L’auto aurait effectivement présenté les caractéristiques signalées : phare cassé et panneau “À vendre”. Pourtant, cette piste ne mène pas à une avancée immédiate. L’homme est relâché et peu après, le véhicule est détruit sans avoir été saisi.
Un tournant qui, avec le temps, deviendra l’un des points les plus discutés de l’affaire.
L’arrestation des trois jeunes
Les investigations prennent ensuite une direction différente. Trois jeunes hommes sans antécédents judiciaires de Ponticelli, tous d’une vingtaine d’années, sont arrêtés : Ciro Imperante, Luigi Schiavo et Giuseppe La Rocca. L’accusation les désigne comme les auteurs de l’enlèvement, des violences et du meurtre des deux filles.
L’accusation repose principalement sur les déclarations de certains témoins, dont Carmine Mastrillo, le frère d’Antonella. Cependant, l’affaire est vite entourée de lourdes ombres : pressions sur les accusés, supposés biais sur les témoignages et l’implication de collaborateurs de la mafia, tel que Mario Incarnato, déjà célèbre pour avoir été parmi les accusateurs d’Enzo Tortora.
Les trois jeunes ont toujours clamé leur innocence. En dépit de cela, ils sont renvoyés en jugement, condamnés et finalement écopent de la réclusion à perpétuité.
Les zones d’ombre du procès
Dès le départ, l’affaire semble marquée par de profondes contradictions. En salle d’audience, la défense souligne l’absence d’éléments matériels capables de lier directement les trois accusés au crime. Aucune preuve scientifique, aucun élément tangible ne les place sur les lieux du délit ou auprès des victimes.

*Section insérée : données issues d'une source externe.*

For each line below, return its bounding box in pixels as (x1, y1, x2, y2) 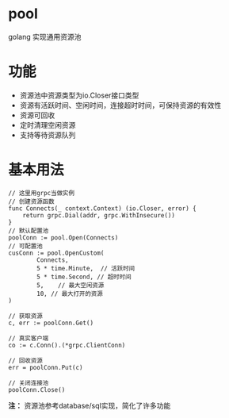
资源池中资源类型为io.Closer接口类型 (19, 90, 139, 100)
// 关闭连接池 (8, 378, 49, 387)
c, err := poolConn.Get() (8, 319, 94, 327)
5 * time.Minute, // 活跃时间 (36, 264, 135, 272)
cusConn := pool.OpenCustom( (8, 249, 105, 257)
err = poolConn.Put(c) (8, 363, 83, 371)
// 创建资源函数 (8, 197, 55, 205)
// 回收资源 (8, 356, 44, 365)
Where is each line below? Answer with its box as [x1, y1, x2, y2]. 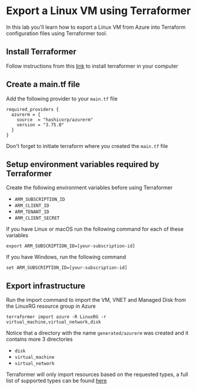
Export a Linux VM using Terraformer [6, 4, 191, 18]
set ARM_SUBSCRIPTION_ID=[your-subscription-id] [6, 265, 128, 271]
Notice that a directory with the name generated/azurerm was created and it [6, 330, 189, 337]
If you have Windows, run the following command [6, 254, 126, 261]
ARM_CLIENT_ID [14, 203, 49, 209]
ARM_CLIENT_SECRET [14, 216, 60, 221]
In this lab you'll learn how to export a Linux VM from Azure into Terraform [6, 23, 186, 31]
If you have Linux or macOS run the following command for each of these [6, 226, 184, 233]
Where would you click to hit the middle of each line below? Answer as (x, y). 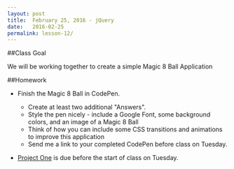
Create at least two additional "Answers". (87, 107)
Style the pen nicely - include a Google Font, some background (119, 115)
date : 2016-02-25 (36, 27)
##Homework (27, 80)
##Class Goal (27, 53)
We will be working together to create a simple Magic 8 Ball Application (110, 66)
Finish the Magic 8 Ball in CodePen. (69, 94)
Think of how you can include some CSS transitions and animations (125, 129)
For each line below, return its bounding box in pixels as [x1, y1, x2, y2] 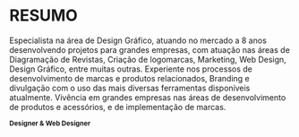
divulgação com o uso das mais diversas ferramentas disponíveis [9, 82, 251, 93]
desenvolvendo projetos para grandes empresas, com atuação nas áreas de [9, 44, 291, 55]
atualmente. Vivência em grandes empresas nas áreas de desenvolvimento [9, 91, 286, 103]
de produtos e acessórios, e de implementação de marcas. [9, 101, 226, 112]
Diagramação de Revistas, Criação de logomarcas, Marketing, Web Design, [9, 54, 286, 64]
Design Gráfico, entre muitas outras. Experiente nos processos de [9, 64, 252, 74]
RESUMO [9, 5, 78, 26]
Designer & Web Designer [9, 118, 91, 128]
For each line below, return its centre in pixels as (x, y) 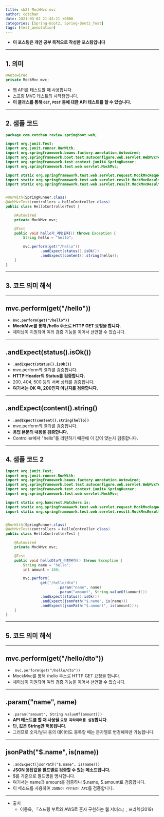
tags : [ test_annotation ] (31, 28)
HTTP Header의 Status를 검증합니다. (49, 376)
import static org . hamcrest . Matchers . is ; (48, 503)
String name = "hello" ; (47, 565)
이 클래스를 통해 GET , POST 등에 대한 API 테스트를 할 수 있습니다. (72, 102)
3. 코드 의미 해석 (28, 286)
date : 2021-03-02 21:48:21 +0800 (39, 19)
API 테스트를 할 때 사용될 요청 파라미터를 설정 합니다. (60, 720)
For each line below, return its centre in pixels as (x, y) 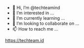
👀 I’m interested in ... (33, 13)
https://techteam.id (25, 40)
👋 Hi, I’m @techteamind (36, 8)
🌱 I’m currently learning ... (39, 18)
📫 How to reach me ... (35, 29)
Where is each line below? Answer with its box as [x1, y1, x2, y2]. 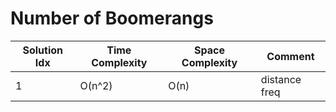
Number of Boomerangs [10, 7, 214, 30]
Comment [266, 49, 315, 63]
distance [260, 72, 302, 86]
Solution [22, 43, 64, 57]
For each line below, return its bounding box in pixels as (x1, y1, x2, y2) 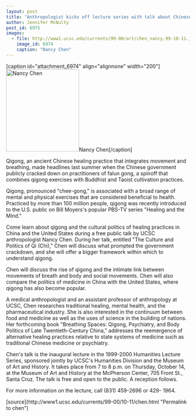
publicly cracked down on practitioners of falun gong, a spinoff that (6, 170, 168, 177)
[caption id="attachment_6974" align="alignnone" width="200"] (6, 63, 160, 70)
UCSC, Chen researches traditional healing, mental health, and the (6, 302, 166, 309)
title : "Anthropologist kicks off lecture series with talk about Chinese (6, 14, 192, 20)
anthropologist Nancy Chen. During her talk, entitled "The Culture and (6, 236, 174, 243)
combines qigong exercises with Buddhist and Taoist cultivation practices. (6, 176, 185, 183)
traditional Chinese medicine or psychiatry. (6, 339, 109, 346)
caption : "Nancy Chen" (16, 47, 72, 53)
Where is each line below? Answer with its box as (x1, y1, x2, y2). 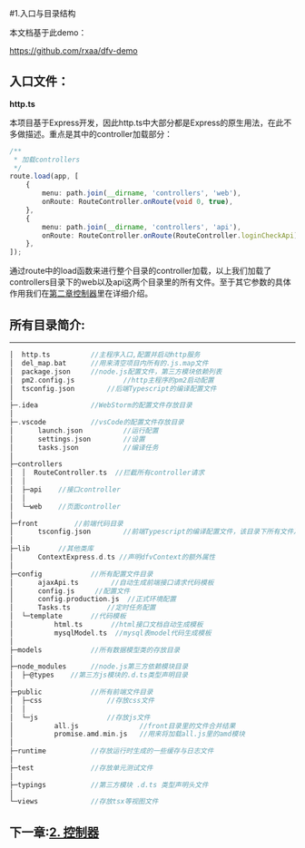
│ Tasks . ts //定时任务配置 (9, 603, 156, 612)
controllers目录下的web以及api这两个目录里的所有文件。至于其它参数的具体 (9, 277, 292, 288)
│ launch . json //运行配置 (9, 425, 159, 435)
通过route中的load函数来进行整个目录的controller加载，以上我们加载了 (9, 266, 272, 277)
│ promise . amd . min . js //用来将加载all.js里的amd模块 (9, 729, 245, 739)
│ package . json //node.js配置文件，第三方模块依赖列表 (9, 366, 222, 376)
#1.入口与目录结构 (9, 8, 76, 18)
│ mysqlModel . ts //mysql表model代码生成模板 (9, 629, 212, 638)
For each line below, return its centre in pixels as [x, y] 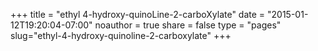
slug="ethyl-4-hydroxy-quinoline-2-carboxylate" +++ [121, 35]
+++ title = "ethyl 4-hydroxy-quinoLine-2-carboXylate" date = [138, 14]
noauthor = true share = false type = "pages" [188, 25]
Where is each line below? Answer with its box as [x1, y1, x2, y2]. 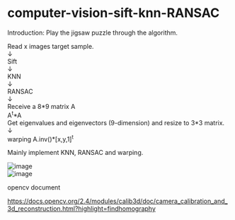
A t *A [7, 110, 22, 120]
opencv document [7, 183, 61, 192]
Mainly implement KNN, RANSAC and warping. [7, 149, 144, 157]
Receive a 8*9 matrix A [7, 102, 76, 110]
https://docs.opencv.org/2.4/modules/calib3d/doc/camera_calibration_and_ [7, 197, 228, 206]
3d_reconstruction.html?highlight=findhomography [7, 204, 156, 213]
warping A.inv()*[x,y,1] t [7, 133, 74, 143]
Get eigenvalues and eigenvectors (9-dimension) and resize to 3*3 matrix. [7, 118, 225, 127]
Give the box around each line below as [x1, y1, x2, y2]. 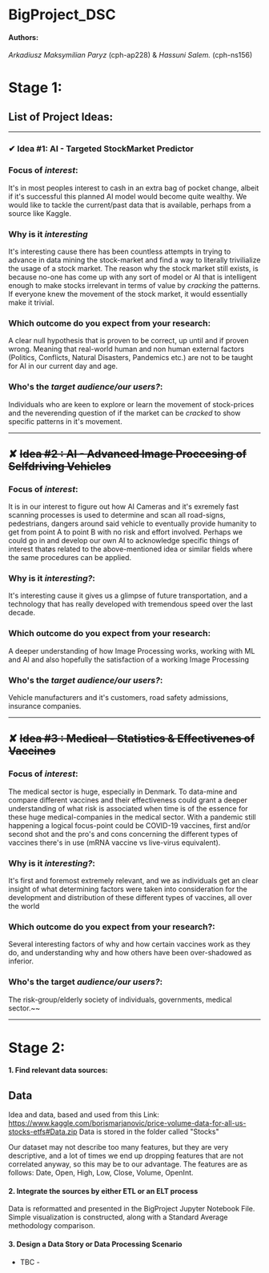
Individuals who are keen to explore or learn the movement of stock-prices [8, 399, 255, 409]
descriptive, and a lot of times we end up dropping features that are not [8, 1151, 244, 1161]
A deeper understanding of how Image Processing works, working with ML [8, 646, 255, 655]
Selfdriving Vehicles [8, 459, 112, 473]
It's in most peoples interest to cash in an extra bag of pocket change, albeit [8, 182, 259, 193]
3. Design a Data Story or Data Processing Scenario [8, 1239, 183, 1249]
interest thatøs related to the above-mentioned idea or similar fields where [8, 544, 253, 554]
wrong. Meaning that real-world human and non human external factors [8, 344, 245, 354]
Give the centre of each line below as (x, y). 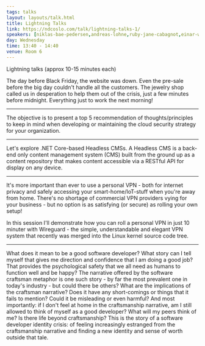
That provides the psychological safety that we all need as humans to (94, 266)
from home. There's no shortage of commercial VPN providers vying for (97, 198)
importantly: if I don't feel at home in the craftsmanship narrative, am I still (99, 305)
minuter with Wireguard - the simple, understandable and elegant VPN (95, 229)
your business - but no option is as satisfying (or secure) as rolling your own (102, 204)
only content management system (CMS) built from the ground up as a (106, 154)
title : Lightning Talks (37, 23)
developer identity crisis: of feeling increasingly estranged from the (91, 324)
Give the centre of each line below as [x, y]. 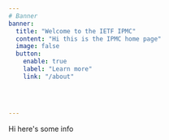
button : [29, 54]
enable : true [45, 62]
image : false [38, 46]
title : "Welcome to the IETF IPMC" [76, 31]
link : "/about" [49, 77]
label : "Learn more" [58, 69]
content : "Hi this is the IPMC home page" [89, 39]
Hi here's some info [41, 129]
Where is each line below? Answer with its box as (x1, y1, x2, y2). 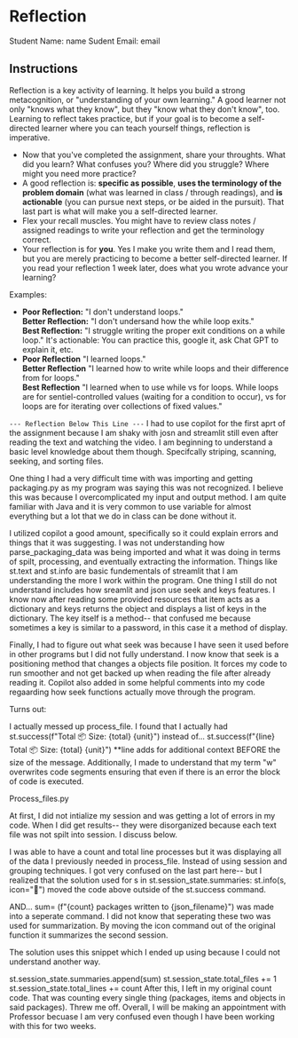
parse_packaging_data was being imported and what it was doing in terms (9, 546, 281, 557)
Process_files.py (9, 793, 69, 804)
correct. (21, 234, 51, 245)
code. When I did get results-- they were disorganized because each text (9, 820, 277, 830)
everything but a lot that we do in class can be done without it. (9, 511, 237, 521)
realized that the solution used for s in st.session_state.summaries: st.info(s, (9, 875, 286, 885)
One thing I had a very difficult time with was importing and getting (9, 472, 254, 483)
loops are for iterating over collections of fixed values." (21, 400, 223, 411)
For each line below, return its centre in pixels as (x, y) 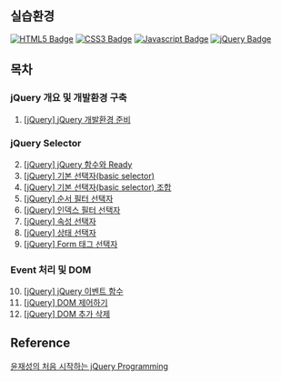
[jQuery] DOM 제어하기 (65, 303)
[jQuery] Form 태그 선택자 (70, 244)
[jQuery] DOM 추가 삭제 (67, 314)
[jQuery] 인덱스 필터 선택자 (72, 210)
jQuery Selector (46, 144)
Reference (40, 343)
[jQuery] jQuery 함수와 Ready (78, 164)
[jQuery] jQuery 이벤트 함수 (73, 291)
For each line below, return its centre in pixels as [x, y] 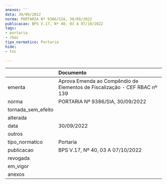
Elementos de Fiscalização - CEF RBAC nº [108, 88]
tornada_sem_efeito [31, 110]
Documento [73, 73]
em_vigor [18, 166]
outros [15, 134]
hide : [11, 47]
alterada [17, 118]
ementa [17, 88]
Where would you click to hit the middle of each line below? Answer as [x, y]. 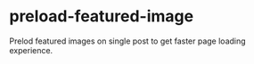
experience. [31, 50]
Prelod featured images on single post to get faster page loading [128, 41]
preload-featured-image [102, 16]
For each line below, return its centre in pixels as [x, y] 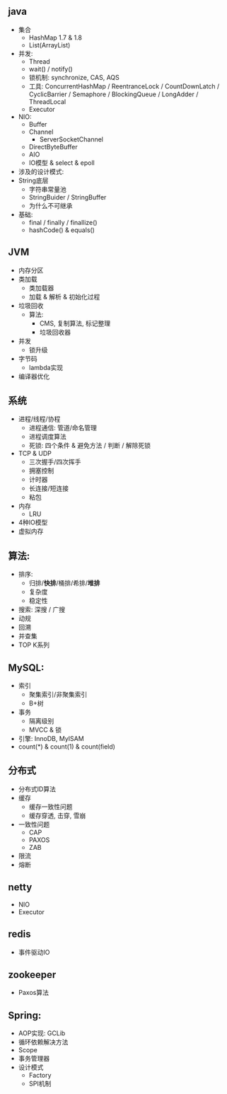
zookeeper [32, 975]
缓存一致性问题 [51, 807]
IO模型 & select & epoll [62, 163]
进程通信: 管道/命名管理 [63, 428]
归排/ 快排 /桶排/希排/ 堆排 [64, 583]
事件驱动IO [34, 952]
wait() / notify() [51, 69]
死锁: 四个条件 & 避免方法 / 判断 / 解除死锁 [90, 446]
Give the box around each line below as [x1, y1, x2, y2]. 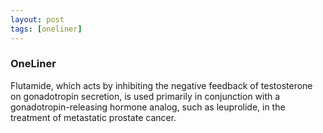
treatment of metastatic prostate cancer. [10, 111, 177, 123]
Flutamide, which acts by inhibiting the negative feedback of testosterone [10, 79, 313, 91]
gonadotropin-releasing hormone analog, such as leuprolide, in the [10, 101, 286, 113]
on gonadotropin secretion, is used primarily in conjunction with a [10, 90, 281, 102]
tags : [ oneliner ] [10, 24, 83, 34]
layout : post [10, 14, 65, 25]
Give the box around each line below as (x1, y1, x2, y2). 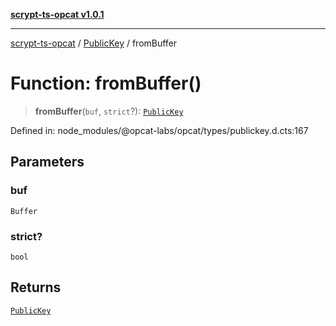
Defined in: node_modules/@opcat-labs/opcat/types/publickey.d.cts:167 (10, 124, 309, 136)
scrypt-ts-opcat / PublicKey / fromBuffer (10, 37, 178, 49)
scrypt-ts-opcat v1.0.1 (10, 9, 105, 20)
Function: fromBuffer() (10, 72, 202, 95)
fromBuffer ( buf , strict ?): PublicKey (34, 105, 184, 117)
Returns (10, 279, 62, 296)
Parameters (10, 154, 85, 171)

Pour compliquer davantage la thèse accusatoire, une étude criminologique du professeur Alfonso Zarone a proposé un tout autre tableau : celui d’un unique responsable, avec un profil sadique, inadapté à la dynamique attribuée aux trois jeunes.
Ces enjeux ont alimenté, au fil des ans, le soupçon que Ciro Imperante, Luigi Schiavo et Giuseppe La Rocca aient été victimes d’une erreur judiciaire fondée sur des témoignages fragiles et des enquêtes douteuses.
Une blessure toujours vive
Plus de quarante ans après ce double meurtre, le dossier de Ponticelli continue de susciter des débats. D’un côté, l’horreur face à la mort de Barbara et Nunzia, une tragédie qui a durablement marqué la mémoire de Naples. De l’autre, la question la plus complexe : les véritables coupables ont-ils été identifiés ?
Après avoir purgé leur peine, Ciro Imperante, Luigi Schiavo et Giuseppe La Rocca demeurent convaincus de leur innocence et réclament justice.
Leur nom, associé pendant des décennies à l’un des crimes les plus atroces de la chronique italienne, reste au centre d’une affaire où le besoin de vérité n’a jamais disparu.
Points importants à retenir
- Le drame des petites filles a laissé une empreinte indélébile dans la mémoire collective de Naples.
- Les investigations initiales ont été critiquées pour leur manque de rigueur.
- L’affaire soulève des questions fondamentales sur la justice et la possibilité d’erreurs judiciaires.
- Les trois jeunes condamnés cherchent toujours à prouver leur innocence, renforçant le débat autour de la culpabilité.
- La perception du public sur cette affaire varie entre un appel à la justice et la recherche de réconciliation avec le passé.
À la lumière de ces événements, je ne peux m’empêcher de réfléchir à notre système judiciaire. Comment des vies peuvent-elles être bouleversées par de potentielles erreurs ? Dans le tumulte des témoignages et des preuves, où se trouve la vérité ? Ce cas résonne comme un appel à la vigilance et une invitation à ne jamais perdre de vue les valeurs de justice et d’équité.